Rimostrare i materiali omogeneizzati con un millilitro della soluzione di estrazione. Centrifugare la soluzione risultante a 12.000 XG per 15 minuti a quattro gradi Celsius, quindi trasferire 0,5 millilitri della sospensione in un nuovo tubo da 1,5 millilitri e congelarlo in azoto liquido. Evaporare il campione congelato in un essiccatore a congelatore e riprenosirlo in 0,5 millilitri di acetonitrile al 5% e 95% di acqua.
Centrifugare la soluzione risultante a 4.000 XG per 10 minuti a quattro gradi Celsius. Caricare il supernatante in una fiala per la misurazione LC-MS/MS. Preparare un tampone di acetato di ammonio millimolare sciogliendo 1,5 grammi di acetato di ammonio in due litri di acqua doppia deionizzata.

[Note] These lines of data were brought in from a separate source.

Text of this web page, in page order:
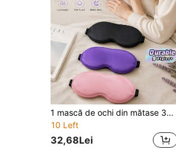
1 mască de ochi din mătase 3D, potrivită pentru somn, călătorii nocturne, pui de somn, cu blocare a luminii, moale și confortabilă pentru dormitor, călătorii, birou, școală, rechizite pentru întoarcerea la școală
10 Left
32,68Lei
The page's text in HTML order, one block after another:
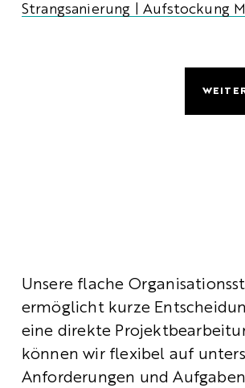
Strangsanierung | Aufstockung
Unsere flache
ermöglicht kurze
eine direkte
können wir flexibel auf
Anforderungen und
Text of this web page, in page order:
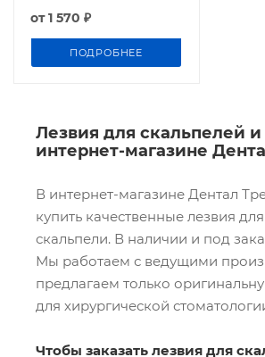
от1 570 ₽
ПОДРОБНЕЕ
Лезвия для скальпелей
интернет-магазине
В интернет-магазине Дентал
купить качественные лезвия
скальпели. В наличии и под
Мы работаем с ведущими
предлагаем только
для хирургической
Чтобы заказать лезвия для
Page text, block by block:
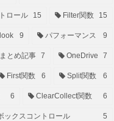
ロール 15 Filter関数 15
9 パフォーマンス 9
まとめ記事 7 OneDrive 7
First関数 6 Split関数 6
6 ClearCollect関数 6
ックスコントロール 5

Regolare il pH a 9,5 con il 10% di ammonio e acido acetato. Preparare due litri di ultrapuro 100%metanolo per la misurazione dei nucleosidi, quindi preparare due litri di acetonitrile ultrapuro per la misurazione dei nucleotidi. Iniettare 0,02 millilitri dell'estrazione di metaboliti pretrattati di ogni campione precedentemente preparato in un sistema HPLC con pompe binarie accoppiate con un triplo spettrometro di massa quadruplo.
Per generare le curve di calibrazione standard, raggruppare sei estrazioni di campioni insieme e vortice la miscela, quindi aliquotarla nuovamente a sei estrazioni per ottenere ogni sfondo. Aggiungere sei diverse concentrazioni di ogni standard rispettivamente a queste sei estrazioni e iniettarle una per una nel sistema HPLC. Registrare le aree di picco di ogni standard a diverse concentrazioni attraverso le transizioni di massa.

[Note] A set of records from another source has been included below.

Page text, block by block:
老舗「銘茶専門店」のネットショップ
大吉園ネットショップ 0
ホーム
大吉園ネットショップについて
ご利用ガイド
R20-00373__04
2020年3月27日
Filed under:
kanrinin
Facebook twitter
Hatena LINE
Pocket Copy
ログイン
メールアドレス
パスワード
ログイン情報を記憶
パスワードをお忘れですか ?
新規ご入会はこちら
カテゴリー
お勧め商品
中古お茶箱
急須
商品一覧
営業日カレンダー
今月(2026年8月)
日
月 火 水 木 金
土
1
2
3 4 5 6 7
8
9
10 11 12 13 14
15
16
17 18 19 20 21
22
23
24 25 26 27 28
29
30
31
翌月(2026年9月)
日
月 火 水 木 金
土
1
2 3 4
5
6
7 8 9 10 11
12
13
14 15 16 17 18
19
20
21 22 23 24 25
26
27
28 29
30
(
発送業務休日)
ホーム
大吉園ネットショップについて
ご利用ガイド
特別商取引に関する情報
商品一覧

Questo protocollo è stato utilizzato per identificare e quantificare l'N1-metilladenosina, un nucleoside modificato noto, in piantine di tipo selvatico Arabidopsis vecchie di due settimane. Il profilo di spettrometria di massa indicava che gli ioni prodotto generati dallo standard N1-metilladenosina sono a rapporti 150 e 133 MZ. E lo stesso profilo è stato osservato nell'estrazione zero della Colombia.
A causa dell'elevata abbondanza dello ione prodotto di 150 MZ, la transizione di massa da 282,1 a 150 è stata selezionata per l'identificazione N1-metilladenosina. Il tempo di conservazione del picco di destinazione è stato di 7,05 minuti. Come il tempo di conservazione dello standard N1-metilladenosina.
Una serie di concentrazione di standard N1-metilladenosina è stata aggiunta in sei estrazioni di campioni. I campioni standard sono stati iniettati nella LC-MS/MS e le aree di picco aumentate della N1-metilladenosina sono state tracciate rispetto alle concentrazioni nominali delle norme. Le sei estrazioni di fondo uguali sono importanti per effettuare una curva di taratura accurata e ripetibile per la quantificazione.
Il nostro metodo può essere applicato per esplorare le vie metaboliche nelle piante. Confrontando i profili dei metaboliti tra mutanti di tipo selvatico e mutanti a perdita di funzione, si potrebbe disegnare il flusso metabolico.